Quinn makes 1st public event since controversial audit

Critics of Illinois Gov. Pat Quinn said he funneled money from an anti-violence program to his political friends. Quinn said he corrected mismanagement issues before the state audit.
March 13, 2014 2:36:59 PM PDT
Critics of Illinois Gov. Pat Quinn said he funneled money from an anti-violence program to his political friends. Quinn said he corrected mismanagement issues before the state audit.

On Thursday, actor Martin Sheen leant his star power to the governor's effort to raise the state's minimum wage.

"This good man, as I mentioned, is one of my heroes and he's always in the good fight and it shows. He's covered with scars," Martin Sheen, actor, said.

Quinn is still nursing a fresh political wound inflicted last month when a state audit concluded his 2010, $55 million anti-crime program had been mismanaged. The governor says his own staff corrected the problem two years ago

"We spotted that with the agency that was in charge of it long before any audit came in," Gov. Quinn said. "The job of a governor is to step when you see something going in the wrong direction and straighten it out."

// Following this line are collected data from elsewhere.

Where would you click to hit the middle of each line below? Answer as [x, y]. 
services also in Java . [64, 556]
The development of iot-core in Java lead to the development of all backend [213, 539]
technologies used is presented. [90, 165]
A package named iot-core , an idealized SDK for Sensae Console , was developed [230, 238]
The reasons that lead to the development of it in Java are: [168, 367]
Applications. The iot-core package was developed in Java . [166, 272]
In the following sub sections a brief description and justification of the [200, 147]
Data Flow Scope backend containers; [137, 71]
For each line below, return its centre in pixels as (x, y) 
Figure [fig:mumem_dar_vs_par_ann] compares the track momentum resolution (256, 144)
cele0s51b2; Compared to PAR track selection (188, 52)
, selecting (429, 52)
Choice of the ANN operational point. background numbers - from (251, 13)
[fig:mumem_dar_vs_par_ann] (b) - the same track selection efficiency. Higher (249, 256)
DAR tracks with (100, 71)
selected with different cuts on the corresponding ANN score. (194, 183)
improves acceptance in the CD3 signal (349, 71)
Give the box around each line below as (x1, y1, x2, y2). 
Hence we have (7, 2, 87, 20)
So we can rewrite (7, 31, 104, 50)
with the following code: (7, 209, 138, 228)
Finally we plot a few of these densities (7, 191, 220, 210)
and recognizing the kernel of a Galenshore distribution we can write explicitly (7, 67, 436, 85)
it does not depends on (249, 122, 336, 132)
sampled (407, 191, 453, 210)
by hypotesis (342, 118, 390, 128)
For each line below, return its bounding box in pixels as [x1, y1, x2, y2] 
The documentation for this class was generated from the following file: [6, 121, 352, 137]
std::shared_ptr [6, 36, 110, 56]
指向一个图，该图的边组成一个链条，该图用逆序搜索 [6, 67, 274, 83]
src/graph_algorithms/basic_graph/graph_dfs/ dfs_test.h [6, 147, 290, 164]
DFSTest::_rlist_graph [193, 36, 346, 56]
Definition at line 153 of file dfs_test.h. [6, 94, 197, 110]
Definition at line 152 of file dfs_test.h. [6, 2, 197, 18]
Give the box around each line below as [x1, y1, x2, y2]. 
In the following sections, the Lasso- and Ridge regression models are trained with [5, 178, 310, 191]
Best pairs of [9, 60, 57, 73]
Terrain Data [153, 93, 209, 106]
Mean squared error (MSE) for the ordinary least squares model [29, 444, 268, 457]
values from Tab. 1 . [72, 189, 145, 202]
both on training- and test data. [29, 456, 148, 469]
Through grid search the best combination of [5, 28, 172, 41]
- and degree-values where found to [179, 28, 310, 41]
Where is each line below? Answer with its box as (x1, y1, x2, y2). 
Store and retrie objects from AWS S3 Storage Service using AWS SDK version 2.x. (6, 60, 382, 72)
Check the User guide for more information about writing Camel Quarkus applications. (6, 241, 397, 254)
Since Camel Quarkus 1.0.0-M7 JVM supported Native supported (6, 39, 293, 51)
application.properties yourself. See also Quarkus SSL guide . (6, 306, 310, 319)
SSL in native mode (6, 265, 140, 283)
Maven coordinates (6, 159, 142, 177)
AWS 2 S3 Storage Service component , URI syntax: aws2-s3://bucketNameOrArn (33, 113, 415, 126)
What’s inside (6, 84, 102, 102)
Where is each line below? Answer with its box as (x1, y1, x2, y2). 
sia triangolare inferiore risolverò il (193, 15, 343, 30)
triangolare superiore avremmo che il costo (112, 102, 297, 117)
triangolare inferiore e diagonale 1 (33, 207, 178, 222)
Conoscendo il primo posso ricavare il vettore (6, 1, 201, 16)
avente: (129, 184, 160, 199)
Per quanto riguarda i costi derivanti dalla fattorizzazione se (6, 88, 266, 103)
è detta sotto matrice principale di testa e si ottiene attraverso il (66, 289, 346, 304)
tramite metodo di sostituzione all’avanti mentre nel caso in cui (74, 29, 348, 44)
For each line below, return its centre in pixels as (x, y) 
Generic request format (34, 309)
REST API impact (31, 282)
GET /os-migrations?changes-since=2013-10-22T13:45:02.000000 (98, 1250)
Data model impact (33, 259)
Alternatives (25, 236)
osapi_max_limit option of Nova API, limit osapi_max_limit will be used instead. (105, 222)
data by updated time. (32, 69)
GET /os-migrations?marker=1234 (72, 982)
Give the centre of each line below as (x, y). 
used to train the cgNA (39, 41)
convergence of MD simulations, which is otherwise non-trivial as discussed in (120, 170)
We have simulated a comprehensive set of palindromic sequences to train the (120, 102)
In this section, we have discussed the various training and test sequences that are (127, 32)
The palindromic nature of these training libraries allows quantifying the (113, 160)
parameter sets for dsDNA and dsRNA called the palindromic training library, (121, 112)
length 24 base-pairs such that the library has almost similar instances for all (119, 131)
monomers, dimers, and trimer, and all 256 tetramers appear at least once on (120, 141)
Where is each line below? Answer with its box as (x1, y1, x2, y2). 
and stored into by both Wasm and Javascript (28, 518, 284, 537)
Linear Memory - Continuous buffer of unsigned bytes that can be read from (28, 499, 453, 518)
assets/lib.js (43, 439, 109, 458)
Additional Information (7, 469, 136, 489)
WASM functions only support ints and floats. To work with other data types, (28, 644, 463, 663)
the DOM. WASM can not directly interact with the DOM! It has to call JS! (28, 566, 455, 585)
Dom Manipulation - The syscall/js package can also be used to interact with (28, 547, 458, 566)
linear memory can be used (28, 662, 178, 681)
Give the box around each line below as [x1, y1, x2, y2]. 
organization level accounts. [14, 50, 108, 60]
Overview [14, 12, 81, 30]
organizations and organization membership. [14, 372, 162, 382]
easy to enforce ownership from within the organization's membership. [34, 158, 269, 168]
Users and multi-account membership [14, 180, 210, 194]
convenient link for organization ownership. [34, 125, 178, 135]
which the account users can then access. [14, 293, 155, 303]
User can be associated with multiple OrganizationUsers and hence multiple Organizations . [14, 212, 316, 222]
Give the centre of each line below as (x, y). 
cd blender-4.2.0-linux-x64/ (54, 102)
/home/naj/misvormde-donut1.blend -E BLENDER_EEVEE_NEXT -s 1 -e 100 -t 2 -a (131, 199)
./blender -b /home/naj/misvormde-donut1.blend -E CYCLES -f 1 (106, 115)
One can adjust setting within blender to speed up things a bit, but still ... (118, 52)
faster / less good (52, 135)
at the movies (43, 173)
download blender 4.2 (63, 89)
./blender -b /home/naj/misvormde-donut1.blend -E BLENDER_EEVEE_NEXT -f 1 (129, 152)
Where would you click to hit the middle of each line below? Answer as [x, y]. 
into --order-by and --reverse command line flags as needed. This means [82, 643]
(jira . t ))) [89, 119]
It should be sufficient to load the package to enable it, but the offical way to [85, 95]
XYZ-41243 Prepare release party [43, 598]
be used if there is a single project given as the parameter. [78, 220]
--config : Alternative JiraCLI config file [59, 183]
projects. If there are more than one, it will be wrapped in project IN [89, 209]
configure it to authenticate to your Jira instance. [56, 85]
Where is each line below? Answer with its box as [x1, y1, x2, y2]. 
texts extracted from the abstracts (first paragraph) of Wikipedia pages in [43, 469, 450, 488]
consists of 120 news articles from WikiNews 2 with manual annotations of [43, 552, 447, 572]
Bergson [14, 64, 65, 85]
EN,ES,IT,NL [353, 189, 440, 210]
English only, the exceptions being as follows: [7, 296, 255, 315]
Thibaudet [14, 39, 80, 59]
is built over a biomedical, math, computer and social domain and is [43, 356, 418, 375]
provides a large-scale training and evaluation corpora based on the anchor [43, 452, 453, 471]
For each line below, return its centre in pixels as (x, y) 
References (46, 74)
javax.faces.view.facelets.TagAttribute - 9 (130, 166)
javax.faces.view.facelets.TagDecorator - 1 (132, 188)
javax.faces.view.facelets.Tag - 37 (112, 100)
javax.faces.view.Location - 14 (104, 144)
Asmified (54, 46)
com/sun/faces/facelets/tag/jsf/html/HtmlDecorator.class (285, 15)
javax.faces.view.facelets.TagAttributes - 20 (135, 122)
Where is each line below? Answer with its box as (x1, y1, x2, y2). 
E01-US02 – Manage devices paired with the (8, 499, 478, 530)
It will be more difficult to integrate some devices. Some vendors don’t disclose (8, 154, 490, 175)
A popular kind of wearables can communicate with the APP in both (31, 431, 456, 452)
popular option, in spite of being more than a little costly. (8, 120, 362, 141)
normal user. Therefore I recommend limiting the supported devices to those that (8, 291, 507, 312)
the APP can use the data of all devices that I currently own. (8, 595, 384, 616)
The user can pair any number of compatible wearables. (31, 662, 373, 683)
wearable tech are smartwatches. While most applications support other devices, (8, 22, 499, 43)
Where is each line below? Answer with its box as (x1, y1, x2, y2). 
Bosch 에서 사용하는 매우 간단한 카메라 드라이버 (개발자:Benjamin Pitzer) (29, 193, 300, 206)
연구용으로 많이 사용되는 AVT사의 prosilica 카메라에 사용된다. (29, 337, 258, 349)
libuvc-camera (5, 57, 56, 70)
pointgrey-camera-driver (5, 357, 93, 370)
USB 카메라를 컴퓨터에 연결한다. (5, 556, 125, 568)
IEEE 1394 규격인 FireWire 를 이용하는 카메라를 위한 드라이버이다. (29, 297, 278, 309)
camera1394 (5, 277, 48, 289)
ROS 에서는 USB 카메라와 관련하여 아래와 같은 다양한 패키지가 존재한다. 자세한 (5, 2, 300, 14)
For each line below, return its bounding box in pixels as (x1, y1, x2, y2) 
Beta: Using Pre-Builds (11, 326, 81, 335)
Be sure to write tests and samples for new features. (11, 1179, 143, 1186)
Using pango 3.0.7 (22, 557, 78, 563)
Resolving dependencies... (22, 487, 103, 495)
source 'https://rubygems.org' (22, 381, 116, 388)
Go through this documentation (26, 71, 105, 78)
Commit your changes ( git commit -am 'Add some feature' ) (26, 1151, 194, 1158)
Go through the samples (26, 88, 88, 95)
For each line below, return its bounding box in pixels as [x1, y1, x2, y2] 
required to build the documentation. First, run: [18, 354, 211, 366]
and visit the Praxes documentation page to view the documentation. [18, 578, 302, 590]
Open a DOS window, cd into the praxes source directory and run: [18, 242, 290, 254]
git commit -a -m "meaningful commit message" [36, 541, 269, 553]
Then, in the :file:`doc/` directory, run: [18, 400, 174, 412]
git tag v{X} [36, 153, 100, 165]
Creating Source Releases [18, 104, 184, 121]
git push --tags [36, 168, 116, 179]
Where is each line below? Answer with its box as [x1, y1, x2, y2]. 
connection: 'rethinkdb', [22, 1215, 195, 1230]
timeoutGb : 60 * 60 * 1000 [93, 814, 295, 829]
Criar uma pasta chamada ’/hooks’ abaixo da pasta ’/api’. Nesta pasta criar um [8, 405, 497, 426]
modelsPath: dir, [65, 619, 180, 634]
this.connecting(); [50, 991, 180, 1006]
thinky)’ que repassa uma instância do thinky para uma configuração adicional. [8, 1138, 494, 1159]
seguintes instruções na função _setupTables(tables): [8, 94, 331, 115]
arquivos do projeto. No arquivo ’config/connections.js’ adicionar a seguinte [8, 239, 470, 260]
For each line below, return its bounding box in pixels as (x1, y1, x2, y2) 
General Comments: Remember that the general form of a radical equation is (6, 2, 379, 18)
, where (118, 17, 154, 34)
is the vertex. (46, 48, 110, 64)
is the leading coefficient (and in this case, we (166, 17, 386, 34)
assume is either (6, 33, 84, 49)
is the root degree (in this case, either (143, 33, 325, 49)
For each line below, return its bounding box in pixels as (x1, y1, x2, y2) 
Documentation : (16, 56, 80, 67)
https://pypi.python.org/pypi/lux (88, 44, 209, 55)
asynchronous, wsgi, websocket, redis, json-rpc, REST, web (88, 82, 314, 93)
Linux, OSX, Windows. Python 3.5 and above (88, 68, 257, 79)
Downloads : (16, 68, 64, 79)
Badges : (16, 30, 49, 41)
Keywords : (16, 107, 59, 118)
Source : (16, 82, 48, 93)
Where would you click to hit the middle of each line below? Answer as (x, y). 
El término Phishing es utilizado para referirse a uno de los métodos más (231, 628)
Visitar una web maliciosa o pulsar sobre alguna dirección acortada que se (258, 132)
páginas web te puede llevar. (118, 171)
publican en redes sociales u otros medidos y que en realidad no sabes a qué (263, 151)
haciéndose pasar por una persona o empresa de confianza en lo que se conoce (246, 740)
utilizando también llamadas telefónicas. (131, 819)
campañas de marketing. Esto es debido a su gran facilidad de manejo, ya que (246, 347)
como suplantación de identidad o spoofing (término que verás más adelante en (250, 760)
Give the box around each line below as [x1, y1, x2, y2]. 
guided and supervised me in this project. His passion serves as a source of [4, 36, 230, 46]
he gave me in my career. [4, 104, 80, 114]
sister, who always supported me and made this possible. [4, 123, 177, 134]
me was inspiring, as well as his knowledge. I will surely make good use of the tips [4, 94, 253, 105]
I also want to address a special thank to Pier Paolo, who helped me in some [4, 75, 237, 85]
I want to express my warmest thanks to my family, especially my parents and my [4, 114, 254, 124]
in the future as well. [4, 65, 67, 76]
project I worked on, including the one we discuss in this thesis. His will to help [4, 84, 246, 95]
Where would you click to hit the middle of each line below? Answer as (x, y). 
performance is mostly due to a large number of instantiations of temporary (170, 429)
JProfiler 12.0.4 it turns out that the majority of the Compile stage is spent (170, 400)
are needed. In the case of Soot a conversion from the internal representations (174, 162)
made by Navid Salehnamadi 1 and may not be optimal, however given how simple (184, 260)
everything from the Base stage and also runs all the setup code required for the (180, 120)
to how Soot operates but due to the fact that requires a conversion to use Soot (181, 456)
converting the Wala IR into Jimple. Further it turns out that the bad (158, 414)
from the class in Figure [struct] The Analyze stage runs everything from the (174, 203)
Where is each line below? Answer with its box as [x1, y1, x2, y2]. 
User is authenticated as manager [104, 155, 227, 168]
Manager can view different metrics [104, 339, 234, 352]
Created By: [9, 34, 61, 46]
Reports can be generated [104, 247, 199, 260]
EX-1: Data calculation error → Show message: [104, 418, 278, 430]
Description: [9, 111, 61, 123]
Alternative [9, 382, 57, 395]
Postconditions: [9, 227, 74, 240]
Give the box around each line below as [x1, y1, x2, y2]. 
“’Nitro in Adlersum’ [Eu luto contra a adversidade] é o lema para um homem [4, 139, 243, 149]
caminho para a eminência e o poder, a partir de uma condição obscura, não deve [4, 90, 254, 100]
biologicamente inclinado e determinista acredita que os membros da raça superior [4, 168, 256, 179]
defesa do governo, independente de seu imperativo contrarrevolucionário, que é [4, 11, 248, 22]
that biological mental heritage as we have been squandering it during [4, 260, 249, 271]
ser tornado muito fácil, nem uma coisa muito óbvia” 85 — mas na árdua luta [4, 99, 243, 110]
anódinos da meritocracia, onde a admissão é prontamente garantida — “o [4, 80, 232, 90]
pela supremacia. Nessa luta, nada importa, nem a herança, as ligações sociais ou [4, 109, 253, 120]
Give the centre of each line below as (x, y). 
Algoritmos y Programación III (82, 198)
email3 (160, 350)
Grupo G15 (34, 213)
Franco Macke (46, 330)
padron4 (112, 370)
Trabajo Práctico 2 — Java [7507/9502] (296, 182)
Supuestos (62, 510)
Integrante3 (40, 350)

Republicans want a federal investigation. They allege the governor -- who was campaigning for re-election in 2010 -- steered questionable grants to political friends.

"I would like for a prosecutor to look at that and see if they agree the facts support that conclusion," Illinois Senator Christine Radogno, (R) Minority Leader, said.

Senate President John Cullerton said his chamber will take another look at the program when it considers Quinn's next budget.

"We don't want to stop anti-violence programs but we want to make sure the money is being spent wisely," Cullerton (D) said.

Meanwhile, Republicans took a new shot at the governor's fiscal management. They cite Wednesday's report that Illinois' deficit actually grew during the past year and the state is not sharing in the national economic recovery.

"Illinois continues to struggle and I think it's because of the leadership we've had," Radogno said.

The governor blamed Republicans for the mess he says he's still trying to clean up.

"That's the crowd that caused the recession in the first place. OK, you know," Quinn said. "They got us in the ditch and they're telling me I'm not getting us out of the ditch fast enough, OK?"

Four years ago, Quinn made the same argument in 2010 as he convinced Illinois voters to elect him to a full-term. So the question: Will it work again in 2014?